A Brooklyn urban farm strives to help both the planet and public health with its spirulina product

Janet M Early
a year ago | 8 min read


Brooklyn urban farm We Are The New Farmers sees great potential in its signature spirulina product to help both the planet and public health.

By Janet Early

Most people want to eat food that is nutritious, tastes good, and comes from safe places. When you live in a city, far away from the lush farmlands where fresh food is grown, this goal carries its challenges. Today’s concerns about climate change and deteriorating public health add fire to an already complicated situation.

Urban farmers, especially those in New York City, are reacting with innovation. Many have developed creative approaches and new technologies to maximize the nutritional integrity and environmental responsibility of their products. The Brooklyn-based business We Are The New Farmers is an example. It was formed from a curiosity about the way in which people consume food today.

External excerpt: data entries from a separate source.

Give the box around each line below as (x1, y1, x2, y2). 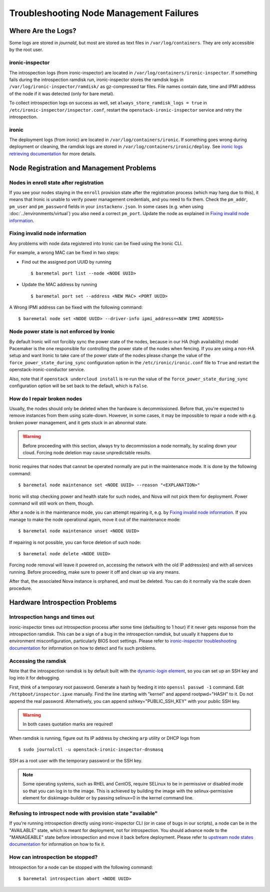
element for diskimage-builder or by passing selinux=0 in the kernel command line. (22, 795, 194, 801)
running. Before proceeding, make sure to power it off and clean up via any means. (9, 569, 180, 575)
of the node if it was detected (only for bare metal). (9, 91, 114, 97)
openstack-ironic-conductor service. (9, 367, 85, 373)
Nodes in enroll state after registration (9, 179, 104, 186)
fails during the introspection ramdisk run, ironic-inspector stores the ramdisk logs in (9, 77, 184, 83)
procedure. (9, 585, 32, 591)
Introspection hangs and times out (9, 613, 94, 620)
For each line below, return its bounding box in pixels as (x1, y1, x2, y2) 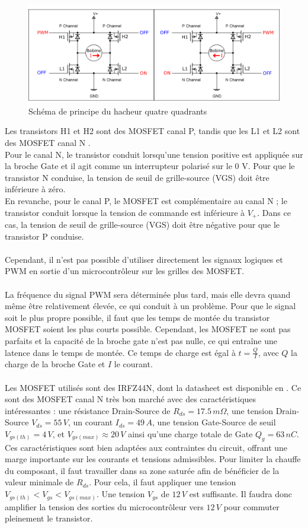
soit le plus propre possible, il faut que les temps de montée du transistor (5, 311, 270, 323)
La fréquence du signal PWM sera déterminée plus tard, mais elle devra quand (5, 288, 291, 300)
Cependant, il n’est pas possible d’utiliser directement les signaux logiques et (5, 253, 283, 265)
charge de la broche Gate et (5, 358, 105, 370)
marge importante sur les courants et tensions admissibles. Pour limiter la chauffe (5, 453, 301, 465)
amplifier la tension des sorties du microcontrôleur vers (5, 500, 204, 513)
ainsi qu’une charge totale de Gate (128, 427, 253, 440)
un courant (73, 416, 113, 428)
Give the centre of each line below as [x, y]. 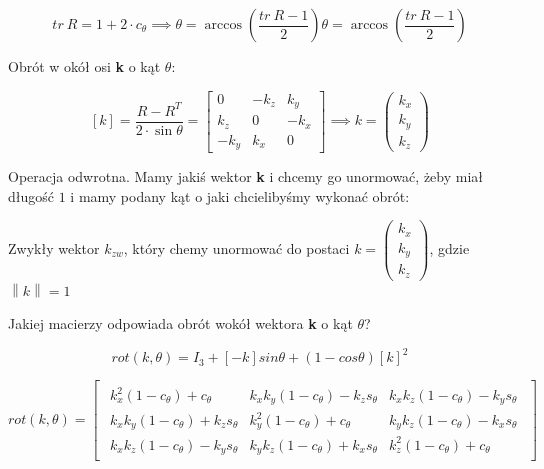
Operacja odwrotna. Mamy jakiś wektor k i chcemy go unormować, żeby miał [246, 176]
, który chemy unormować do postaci [236, 248]
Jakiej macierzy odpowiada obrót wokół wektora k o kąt [180, 323]
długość [31, 195]
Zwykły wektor [54, 248]
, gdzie [449, 248]
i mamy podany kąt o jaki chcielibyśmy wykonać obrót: [240, 195]
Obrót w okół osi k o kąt [84, 66]
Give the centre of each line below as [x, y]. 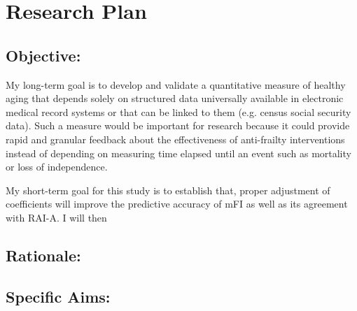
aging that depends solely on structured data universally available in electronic [175, 98]
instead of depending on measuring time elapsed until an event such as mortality [178, 153]
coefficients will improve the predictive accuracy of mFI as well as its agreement [177, 204]
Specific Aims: [58, 296]
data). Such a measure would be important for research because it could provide [178, 125]
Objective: [43, 55]
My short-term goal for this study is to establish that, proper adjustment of [168, 190]
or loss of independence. [57, 167]
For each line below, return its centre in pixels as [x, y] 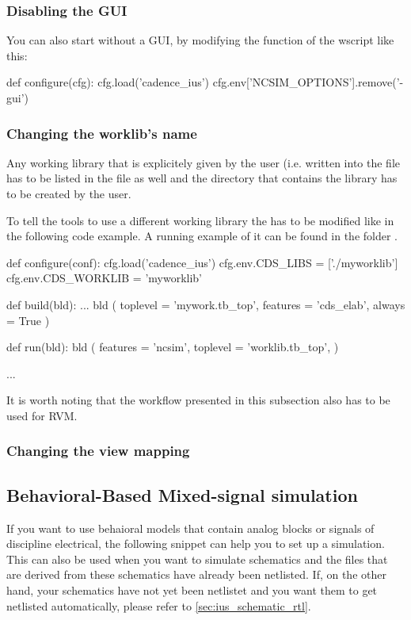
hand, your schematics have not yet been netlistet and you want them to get [192, 589]
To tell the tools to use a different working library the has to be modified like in [200, 220]
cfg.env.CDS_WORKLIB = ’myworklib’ [105, 278]
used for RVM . [42, 415]
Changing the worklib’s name [102, 133]
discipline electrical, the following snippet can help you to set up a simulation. [196, 543]
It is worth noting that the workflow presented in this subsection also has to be [198, 400]
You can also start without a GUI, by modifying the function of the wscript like [200, 40]
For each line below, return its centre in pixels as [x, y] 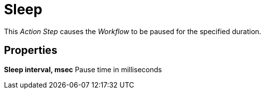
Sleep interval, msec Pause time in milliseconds [83, 69]
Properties [31, 50]
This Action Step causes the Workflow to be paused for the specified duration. [133, 31]

The three founders behind the New Farmers created a business growing sustainable, nutrient-rich crops on their urban farm inside the Brooklyn Army Terminal. Once a place for ships to re-stock artillery during WWII, the terminal is now home to various start-ups, some of which focus on food manufacturing or health sciences. And it’s where the team behind the New Farmers grows their trademark product: fresh spirulina.

We Are The New Farmers is the first completely indoor fresh spirulina farm.

Before he was one of the founders and engineers of the New Farmers, Jonas Günther questioned whether there was a way to grow food in a more sustainable and nutritious way than the current industrialized approach. This curiosity led him to use a grant from NYU, where he mastered in Management of Technology, to radically rethink the technology behind urban farming. And this led him and his team to algae.

In early experiments, they found that the plants they grew didn’t utilize all of the energy available in their growing systems. Wanting to make use of all their inputs, the team hypothesized adjustments they could make.

“The idea was… let’s come up with a way of actually harvesting the lost energy in the system. And algae are extremely efficient in doing that.”
- Jonas Günther

Can algae be a viable food source?

That was the question that the New Farmers set out to answer. When their experiments proved successful, the team abandoned their growth of other produce and doubled down on algae. From there, the company was born. Led by Jonas, Michael Udovich, and Daniel Bernstein, it became a strictly spirulina business.

Why Spirulina?

Source: We Are The New Farmers
Source: We Are The New Farmers

You’ve likely heard of spirulina, the greens product touted as a superfood in your local health foods store. The blue-green algae is possibly one of the oldest life forms on earth.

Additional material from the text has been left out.